Borwein, Jonathan M.; Vanderwerff, Jon D., Constructible convex sets, Set-Valued Anal. 12, No. 1-2, 61-77 (2004). ZBL1059.46056.

Those authors have a book on the topic that gives the following more down-to-earth interpretation:

J. M. Borwein and J. D. Vanderwerff, Convex Functions: Constructions, Characterizations and Counterexamples Cambridge University Press, 2010. https://carma.newcastle.edu.au/resources/jon/Preprints/Books/CUP/cup-final.pdf

• Just before Proposition 7.5.6 it defines: "A (closed convex) set in a Banach space is constructible if it is representable as the intersection of countably many closed half spaces."

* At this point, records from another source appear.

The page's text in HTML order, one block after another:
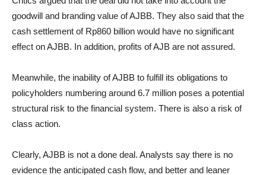
goodwill and branding value of AJBB. They also said that the
cash settlement of Rp860 billion would have no significant
effect on AJBB. In addition, profits of AJB are not assured.
Meanwhile, the inability of AJBB to fulfill its obligations to
policyholders numbering around 6.7 million poses a potential
structural risk to the financial system. There is also a risk of
class action.
Clearly, AJBB is not a done deal. Analysts say there is no
evidence the anticipated cash flow, and better and leaner

• Proposition 7.5.6 in the book: "A closed convex subset [of a Banach space] containing the origin is constructible if and only if its polar is weak*-separable."

• The book immediately follows Proposition 7.5.6 with this interpretation: "In particular, all closed convex subsets of a separable [Banach] space are constructible."

The bracketed phrases in the above quotes are my own additions. Since $\mathbb{R}^n$ is a separable Banach space, it works for all closed and convex subsets of $\mathbb{R}^n$.